Assignment: Your task is to copy all of the entries exactly as they are given.

Excerpted records:
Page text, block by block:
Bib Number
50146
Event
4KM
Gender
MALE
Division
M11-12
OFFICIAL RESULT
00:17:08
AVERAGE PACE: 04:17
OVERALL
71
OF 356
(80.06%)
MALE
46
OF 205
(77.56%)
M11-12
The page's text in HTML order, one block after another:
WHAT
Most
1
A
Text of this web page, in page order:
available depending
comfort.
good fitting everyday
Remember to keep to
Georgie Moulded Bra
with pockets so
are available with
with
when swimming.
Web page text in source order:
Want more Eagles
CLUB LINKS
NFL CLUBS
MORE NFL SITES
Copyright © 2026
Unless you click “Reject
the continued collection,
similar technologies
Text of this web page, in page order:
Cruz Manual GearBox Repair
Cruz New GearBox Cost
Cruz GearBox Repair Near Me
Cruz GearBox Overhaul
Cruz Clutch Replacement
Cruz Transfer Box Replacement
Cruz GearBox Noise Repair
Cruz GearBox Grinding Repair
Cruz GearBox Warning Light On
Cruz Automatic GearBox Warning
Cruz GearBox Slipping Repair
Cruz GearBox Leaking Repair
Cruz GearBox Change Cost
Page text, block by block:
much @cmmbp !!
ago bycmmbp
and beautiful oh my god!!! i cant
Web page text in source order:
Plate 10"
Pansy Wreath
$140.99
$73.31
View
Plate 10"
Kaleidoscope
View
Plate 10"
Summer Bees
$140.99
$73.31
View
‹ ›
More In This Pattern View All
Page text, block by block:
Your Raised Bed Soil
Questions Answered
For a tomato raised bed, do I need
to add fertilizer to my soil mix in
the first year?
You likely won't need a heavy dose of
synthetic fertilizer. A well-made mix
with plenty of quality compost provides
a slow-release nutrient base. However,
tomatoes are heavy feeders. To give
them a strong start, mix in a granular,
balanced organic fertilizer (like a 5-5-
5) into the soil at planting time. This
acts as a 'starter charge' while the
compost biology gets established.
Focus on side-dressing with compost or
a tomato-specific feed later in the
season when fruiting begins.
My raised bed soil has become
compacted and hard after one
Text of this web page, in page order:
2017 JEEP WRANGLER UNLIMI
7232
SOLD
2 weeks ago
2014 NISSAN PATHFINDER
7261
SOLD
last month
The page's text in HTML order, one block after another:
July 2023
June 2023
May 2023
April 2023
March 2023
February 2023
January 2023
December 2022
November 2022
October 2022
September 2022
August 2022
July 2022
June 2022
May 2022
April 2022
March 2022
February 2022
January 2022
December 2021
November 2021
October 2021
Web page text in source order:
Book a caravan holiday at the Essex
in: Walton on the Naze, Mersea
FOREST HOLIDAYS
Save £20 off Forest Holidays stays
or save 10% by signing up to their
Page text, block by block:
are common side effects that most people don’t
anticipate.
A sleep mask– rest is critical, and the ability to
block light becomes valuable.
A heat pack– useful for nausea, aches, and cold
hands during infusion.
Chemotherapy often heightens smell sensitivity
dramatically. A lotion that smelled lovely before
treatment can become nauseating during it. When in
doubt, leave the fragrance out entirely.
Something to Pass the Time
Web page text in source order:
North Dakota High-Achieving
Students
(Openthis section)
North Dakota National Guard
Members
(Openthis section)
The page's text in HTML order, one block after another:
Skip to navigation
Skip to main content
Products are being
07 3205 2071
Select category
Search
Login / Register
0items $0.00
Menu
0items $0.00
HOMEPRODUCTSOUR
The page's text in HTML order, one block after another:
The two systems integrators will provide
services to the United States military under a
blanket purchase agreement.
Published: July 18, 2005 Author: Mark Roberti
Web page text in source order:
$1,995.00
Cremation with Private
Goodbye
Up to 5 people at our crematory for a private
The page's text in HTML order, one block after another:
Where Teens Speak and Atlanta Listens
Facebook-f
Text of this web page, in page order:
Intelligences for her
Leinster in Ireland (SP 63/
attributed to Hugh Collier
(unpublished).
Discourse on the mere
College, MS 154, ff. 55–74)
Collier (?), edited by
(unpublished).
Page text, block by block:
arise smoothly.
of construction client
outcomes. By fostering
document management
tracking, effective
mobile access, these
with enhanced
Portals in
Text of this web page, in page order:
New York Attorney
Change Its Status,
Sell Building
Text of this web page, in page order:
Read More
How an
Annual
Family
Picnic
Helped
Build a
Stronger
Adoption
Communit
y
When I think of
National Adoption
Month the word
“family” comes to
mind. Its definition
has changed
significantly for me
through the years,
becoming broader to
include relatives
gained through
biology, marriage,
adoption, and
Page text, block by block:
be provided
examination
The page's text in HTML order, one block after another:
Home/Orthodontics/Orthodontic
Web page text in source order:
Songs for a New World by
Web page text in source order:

Solution for this problem:
Page text, block by block:
Bib Number
50146
Event
4KM
Gender
MALE
Division
M11-12
OFFICIAL RESULT
00:17:08
AVERAGE PACE: 04:17
OVERALL
71
OF 356
(80.06%)
MALE
46
OF 205
(77.56%)
M11-12
The page's text in HTML order, one block after another:
WHAT
Most
1
A
Text of this web page, in page order:
available depending
comfort.
good fitting everyday
Remember to keep to
Georgie Moulded Bra
with pockets so
are available with
with
when swimming.
Web page text in source order:
Want more Eagles
CLUB LINKS
NFL CLUBS
MORE NFL SITES
Copyright © 2026
Unless you click “Reject
the continued collection,
similar technologies
Text of this web page, in page order:
Cruz Manual GearBox Repair
Cruz New GearBox Cost
Cruz GearBox Repair Near Me
Cruz GearBox Overhaul
Cruz Clutch Replacement
Cruz Transfer Box Replacement
Cruz GearBox Noise Repair
Cruz GearBox Grinding Repair
Cruz GearBox Warning Light On
Cruz Automatic GearBox Warning
Cruz GearBox Slipping Repair
Cruz GearBox Leaking Repair
Cruz GearBox Change Cost
Page text, block by block:
much @cmmbp !!
ago bycmmbp
and beautiful oh my god!!! i cant
Web page text in source order:
Plate 10"
Pansy Wreath
$140.99
$73.31
View
Plate 10"
Kaleidoscope
View
Plate 10"
Summer Bees
$140.99
$73.31
View
‹ ›
More In This Pattern View All
Page text, block by block:
Your Raised Bed Soil
Questions Answered
For a tomato raised bed, do I need
to add fertilizer to my soil mix in
the first year?
You likely won't need a heavy dose of
synthetic fertilizer. A well-made mix
with plenty of quality compost provides
a slow-release nutrient base. However,
tomatoes are heavy feeders. To give
them a strong start, mix in a granular,
balanced organic fertilizer (like a 5-5-
5) into the soil at planting time. This
acts as a 'starter charge' while the
compost biology gets established.
Focus on side-dressing with compost or
a tomato-specific feed later in the
season when fruiting begins.
My raised bed soil has become
compacted and hard after one
Text of this web page, in page order:
2017 JEEP WRANGLER UNLIMI
7232
SOLD
2 weeks ago
2014 NISSAN PATHFINDER
7261
SOLD
last month
The page's text in HTML order, one block after another:
July 2023
June 2023
May 2023
April 2023
March 2023
February 2023
January 2023
December 2022
November 2022
October 2022
September 2022
August 2022
July 2022
June 2022
May 2022
April 2022
March 2022
February 2022
January 2022
December 2021
November 2021
October 2021
Web page text in source order:
Book a caravan holiday at the Essex
in: Walton on the Naze, Mersea
FOREST HOLIDAYS
Save £20 off Forest Holidays stays
or save 10% by signing up to their
Page text, block by block:
are common side effects that most people don’t
anticipate.
A sleep mask– rest is critical, and the ability to
block light becomes valuable.
A heat pack– useful for nausea, aches, and cold
hands during infusion.
Chemotherapy often heightens smell sensitivity
dramatically. A lotion that smelled lovely before
treatment can become nauseating during it. When in
doubt, leave the fragrance out entirely.
Something to Pass the Time
Web page text in source order:
North Dakota High-Achieving
Students
(Openthis section)
North Dakota National Guard
Members
(Openthis section)
The page's text in HTML order, one block after another:
Skip to navigation
Skip to main content
Products are being
07 3205 2071
Select category
Search
Login / Register
0items $0.00
Menu
0items $0.00
HOMEPRODUCTSOUR
The page's text in HTML order, one block after another:
The two systems integrators will provide
services to the United States military under a
blanket purchase agreement.
Published: July 18, 2005 Author: Mark Roberti
Web page text in source order:
$1,995.00
Cremation with Private
Goodbye
Up to 5 people at our crematory for a private
The page's text in HTML order, one block after another:
Where Teens Speak and Atlanta Listens
Facebook-f
Text of this web page, in page order:
Intelligences for her
Leinster in Ireland (SP 63/
attributed to Hugh Collier
(unpublished).
Discourse on the mere
College, MS 154, ff. 55–74)
Collier (?), edited by
(unpublished).
Page text, block by block:
arise smoothly.
of construction client
outcomes. By fostering
document management
tracking, effective
mobile access, these
with enhanced
Portals in
Text of this web page, in page order:
New York Attorney
Change Its Status,
Sell Building
Text of this web page, in page order:
Read More
How an
Annual
Family
Picnic
Helped
Build a
Stronger
Adoption
Communit
y
When I think of
National Adoption
Month the word
“family” comes to
mind. Its definition
has changed
significantly for me
through the years,
becoming broader to
include relatives
gained through
biology, marriage,
adoption, and
Page text, block by block:
be provided
examination
The page's text in HTML order, one block after another:
Home/Orthodontics/Orthodontic
Web page text in source order:
Songs for a New World by
Web page text in source order:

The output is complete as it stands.